Researchers are not identifying the ad network, but they said that since 2017 the provider has used domain generation algorithms (DGA) to effectively circumvent ad blockers.
“Starting from 2017-12, the bar got raised again and we began to see these DGA.popad domains participating in cryptojacking without end-users acknowledgement,” Zhang Zaifeng, researcher with Netlab 360, wrote in a post.
Domain generation algorithms are typically used to randomly generate new domains at intervals so that by the time ad blockers detect the domain as advertising, a new domain has already been generated.
“The confrontation between ad network companies and ad blocking plug-ins is nothing new, but ad network participating web mining using dga domains deserves our attention,” Zaifeng said.
“For a fact check, we tried to visit one of this website, the moment we load the page, CPU utilization soared to 100%,” wrote Zaifeng.
While the mining profits are unknown, Netlab 360 said there may be many users impacted by the cryptojacking, and some of the DGA.popad domains made Alexa’s top 2,000 ranking – indicating that web traffic is high.

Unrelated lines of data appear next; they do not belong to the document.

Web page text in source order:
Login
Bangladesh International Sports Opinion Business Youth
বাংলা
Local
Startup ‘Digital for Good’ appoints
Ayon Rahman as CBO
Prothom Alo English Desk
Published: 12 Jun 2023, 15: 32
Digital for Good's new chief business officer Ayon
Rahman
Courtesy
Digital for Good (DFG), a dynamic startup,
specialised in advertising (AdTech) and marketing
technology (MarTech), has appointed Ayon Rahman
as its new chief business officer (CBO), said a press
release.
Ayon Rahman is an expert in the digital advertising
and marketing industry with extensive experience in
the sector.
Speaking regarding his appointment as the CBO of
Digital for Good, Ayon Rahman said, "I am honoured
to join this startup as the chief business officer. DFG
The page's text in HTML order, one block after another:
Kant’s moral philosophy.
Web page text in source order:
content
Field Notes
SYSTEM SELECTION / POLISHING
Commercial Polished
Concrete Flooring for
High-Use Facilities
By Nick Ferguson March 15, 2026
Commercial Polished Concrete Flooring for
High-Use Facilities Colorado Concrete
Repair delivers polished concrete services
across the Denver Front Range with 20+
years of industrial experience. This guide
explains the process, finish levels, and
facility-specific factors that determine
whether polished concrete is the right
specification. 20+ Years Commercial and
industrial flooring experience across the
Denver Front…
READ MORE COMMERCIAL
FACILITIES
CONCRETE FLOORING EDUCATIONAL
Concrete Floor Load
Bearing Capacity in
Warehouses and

The researchers said that the websites running the DGA-scrambled ads were mostly pornography websites and similar sites typically used as bait in scams.
Cryptojacking has taken off in the past year – in the past week, researchers have found cryptojacking code hidden on the Los Angeles Times’ interactive Homicide Report webpage that was quietly harnessing visitors’ CPUs to mine Monero cryptocurrency.
“Cryptojacking won’t go away,” Troy Mursch, researcher with Bad Packets Report, told Threatpost. “It’s something that will stay around for awhile. For the websites that are impacted, it will leave a bad taste in the mouth of users.”